Saturday, September 12, 2009

Movie Night catch-up

Holy crow! I haven't posted about a movie all summer long. Partly it's because nothing has really wowed me in a long time, but for better or worse, here's some of what's been showing in the Sandy Shoes Home Theater.

Transporter 3 (2008). We really liked The Transporter, and moderately liked Transporter 2. Now, I don't ask much of sidekick characters in action star vehicle films. I just want them not to annoy me. Sadly, Transporter 3 is intolerable due to the crazy shrieking giggling silly bitch character played by Natalya Rudakova, whom I truly hope never to see again in any context. Jason Statham still rocks, but not enough to overcome this mess. Just watch the original again.

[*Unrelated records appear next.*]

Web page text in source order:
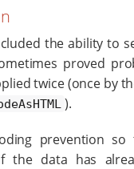
the ability to
proved
twice (once by
).
prevention
data has
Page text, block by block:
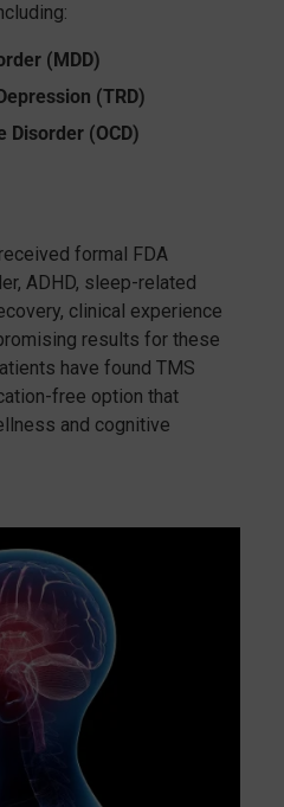
(MDD)
(TRD)
Disorder (OCD)
formal FDA
ADHD, sleep-related
clinical experience
results for these
have found TMS
free option that
and cognitive
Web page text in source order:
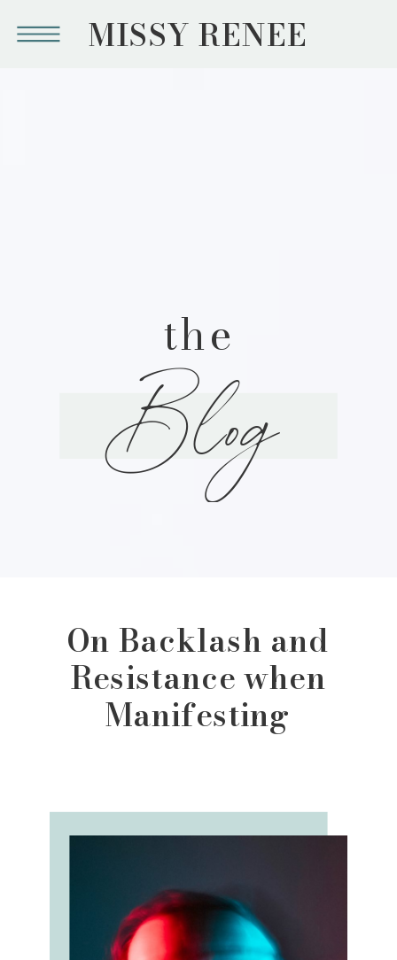
MISSY RENEE
the
Blog
On Backlash and
Resistance when
Manifesting
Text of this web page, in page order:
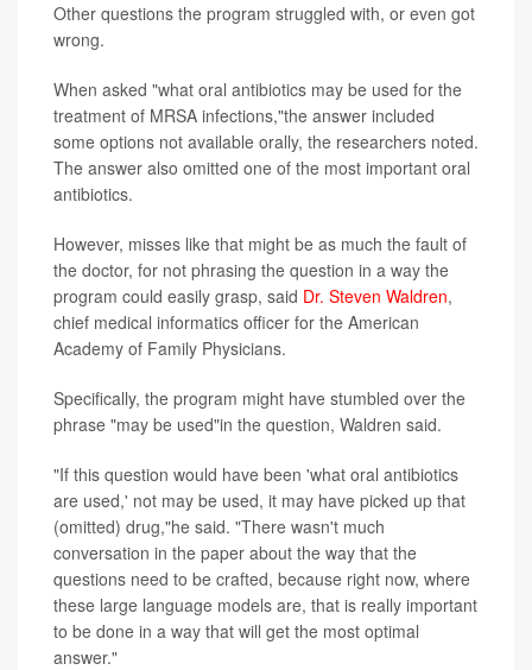
Other questions the program struggled with, or even got
wrong.
When asked "what oral antibiotics may be used for the
treatment of MRSA infections,"the answer included
some options not available orally, the researchers noted.
The answer also omitted one of the most important oral
antibiotics.
However, misses like that might be as much the fault of
the doctor, for not phrasing the question in a way the
program could easily grasp, said Dr. Steven Waldren,
chief medical informatics officer for the American
Academy of Family Physicians.
Specifically, the program might have stumbled over the
phrase "may be used"in the question, Waldren said.
"If this question would have been 'what oral antibiotics
are used,' not may be used, it may have picked up that
(omitted) drug,"he said. "There wasn't much
conversation in the paper about the way that the
questions need to be crafted, because right now, where
these large language models are, that is really important
to be done in a way that will get the most optimal
answer."
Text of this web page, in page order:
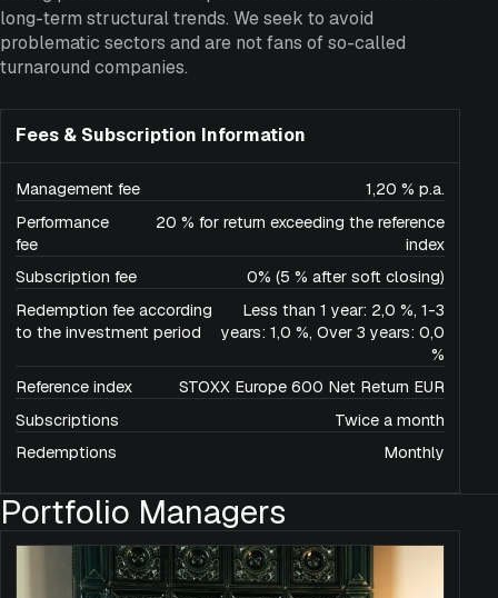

Being There. I thought it would be interesting to revisit this 1979 Peter Sellers classic. Sellers plays a child-like gardner who gets mistaken for a political genius. Eh, whatever. I think maybe this was a child-like movie which got mistaken for genius political satire. But I'm probably just missing a lot of the references.

The DaVinci Code (2006) is a completely improbable, ludicrous movie, based on a completely improbable, ludicrous novel, and I loved them both. Murder, ancient secret societies, intrigue, evil Catholics, suspenseful clue-following escapades -- what more could you ask for? I can't wait to see the next one (Angels and Demons), although I hope Tom Hanks's character has had a haircut since his adventures in Paris. Quiz question: what does this movie have in common with the Transporter films?

The Matador (2005) One night in Mexico City, Pierce Brosnan's kooky hit-man-of-uncertain-motives character runs into Greg Kinnear's sad, boring, dorkish businessman character. The movie is an attempt at ensuing wackiness, but it misses. It's not terrible, but it's not great by far. It did remind me how unappealing Hope Davis is.

Religulous (2008). Religious + ridiculous = see what he did there? Ha! Ha! Yes, this is Bill Mahr skewering religious wingnuts. He makes valid, relevant, necessary points, i.e. separation of church and state is important; crazy people are trying to erase the line, and it's scary how close they get. Agreed on both counts, Bill. But after a while, the skewering gets tiresome. Yeah it's funny, but it's also like shooting fish in a barrel.

Greenfingers (2000) is a feel-good British comedy, "loosely based on a true story," that I missed when it came out. Clive Owen's character is in jail, and finds himself placed in a progressive, low-security work camp style prison. He's completely closed off to everyone and everything, then lo and behold finds he has real talent at making things grow. The supporting cast, including Helen Mirren, is terrific, and this is a really enjoyable little film. Its flaws -- sentimentality and predictability -- are forgivable. Trivia: it was produced by Trudie Styler, who's married to Sting. I didn't know she was in the movie biz, but she's done several good ones (including Guy Ritchie's Lock Stock... and Snatch).

Idiocracy (2006) -- in which yer Average Joe gets put into hibernation and wakes up in the future to find that humans are all so stupid and disgusting that he is the smartest person on the planet -- comes from Mike Judge, of Beavis and Butt-head and King of the Hill fame. I thought that was a good sign. Sadly though, it's merely revolting, and too dull to work as satire except in a couple of details (Costco-as-city, that kind of thing). I do think Mike Judge has strokes of comedic genius, but they're not in evidence here. And yes, I know many people would describe Beavis and Butt-head, which made me laugh, as "merely revolting, and too dull to work as satire..." So why is that funny and this not? I think its being a live action comedy was a huge turnoff. Judge's animated works were funnier from the get-go because of the drawing. Episode length vs. movie length plays a role -- the B&B movie wasn't as good as the shorts. Also, maybe, just maybe, I am turning into a humorless old fart. Whatever the reason, Idiocracy plain sucked, and I urge you not to lose the hour and a half to it that I did.

More anon, though maybe I'll do books next.

What have you been watching?


  1. I wanted to see "Religulous" so badly but somehow never got around to it.

    I really liked the book "Being There." Not so much the movie...

  2. For my money, you can't go wrong with "Bowfinger." It's hilarious AND on cable every day. I think I've seen it 10 times since June.

  3. We watched 'The Big Bad Swim' which was good ... low budget, but good in a simple clean way. Like White Stripes. Then we watched 'I Love You, Man' which Peter thought was improbable, but I thought was pretty OK, in a stupid kind of way.